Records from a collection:
----

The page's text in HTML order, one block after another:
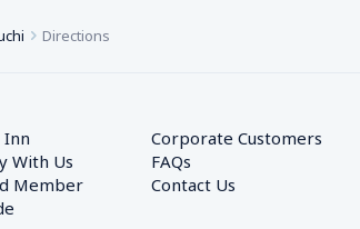
Directions
Inn
With Us
Member
Corporate Customers
FAQs
Contact Us
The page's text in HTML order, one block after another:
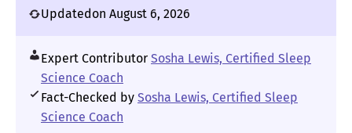
Updatedon August 6, 2026
Expert Contributor Sosha Lewis, Certified Sleep
Science Coach
Fact-Checked by Sosha Lewis, Certified Sleep
Science Coach
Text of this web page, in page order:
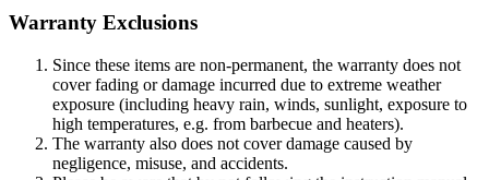
Warranty Exclusions
Since these items are non-permanent, the warranty does not
cover fading or damage incurred due to extreme weather
exposure (including heavy rain, winds, sunlight, exposure to
high temperatures, e.g. from barbecue and heaters).
The warranty also does not cover damage caused by
negligence, misuse, and accidents.

----

> _ABOUT THIS EXERCISE_
In your copy, repeat the records above exactly and include no images.

> _ANSWER SECTION_
The page's text in HTML order, one block after another:
Directions
Inn
With Us
Member
Corporate Customers
FAQs
Contact Us
The page's text in HTML order, one block after another:
Updatedon August 6, 2026
Expert Contributor Sosha Lewis, Certified Sleep
Science Coach
Fact-Checked by Sosha Lewis, Certified Sleep
Science Coach
Text of this web page, in page order:
Warranty Exclusions
Since these items are non-permanent, the warranty does not
cover fading or damage incurred due to extreme weather
exposure (including heavy rain, winds, sunlight, exposure to
high temperatures, e.g. from barbecue and heaters).
The warranty also does not cover damage caused by
negligence, misuse, and accidents.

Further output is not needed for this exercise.